My first 4-H animal, Frosty, was a pretty heifer with a robust constitution and a feisty disposition. She had calves each year and never once came down with mastitis or any other infection that required antibiotic treatment.
I was not quite so feisty or robust as Frosty. More than once, antibiotics rescued me from childhood bouts with serious cases of strep throat.
I am sure each of you has vivid memories of the almost miraculous effects of antibiotics in your own life. These “wonder drugs” are indispensable to doctors and to veterinarians. This is why we need strong, common-sense rules to ensure they are used similarly in both humans and livestock—only when absolutely necessary to treat disease.

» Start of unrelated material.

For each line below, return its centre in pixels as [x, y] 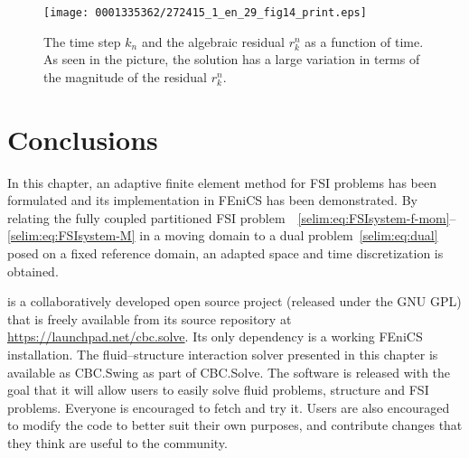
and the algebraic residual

The Food and Drug Administration (FDA) has the power and the responsibility to require such common sense rules. Instead, they came out with a weak baby step toward controlling the rampant and routine use of antibiotics in animal feed. The FDA meekly requested that drug companies voluntarily revise the labels on some of their antibiotics, removing the indication that antibiotics can be used to promote growth in livestock.
Yes, a few words may be taken off the drug labels, but nothing significant will change – certainly not the amount of antibiotics used in animal feed (roughly 80% of all antibiotics used in the U.S.), or the drug companies’ bottom line, or the increasing risk that you will get infected with bacteria that have become resistant to antibiotics because of their indiscriminate use in livestock facilities.
The reason that nothing will change when “growth promotion” is taken off drug labels is that the labels will continue to state that the drugs may be used “to treat, control, or prevent disease in animals.”
This is like saying to your alcoholic friend, “I know you want to quit drinking, so I’m going to only let you have water, apple juice, or vodka.”
Allowing a farmer or veterinarian to choose the unacceptable preventative use of antibiotics is like allowing your friend to choose the unacceptable drink, vodka. Both choices are just plain wrong.
Did you add a few drops of penicillin to the bottle each feeding time to prevent your baby from getting a sore throat? Or sprinkle a little tetracycline on your toddler’s corn flakes every morning to avert earaches?I suspect not, and you don’t have to be a microbiologist to know why: when a person or animal uses antibiotics routinely, the only bacteria that can survive and reproduce are the resistant ones, often termed “super-bugs.” The sensible use of antibiotics, therefore, is not routine use to prevent disease, but targeted use to treat it.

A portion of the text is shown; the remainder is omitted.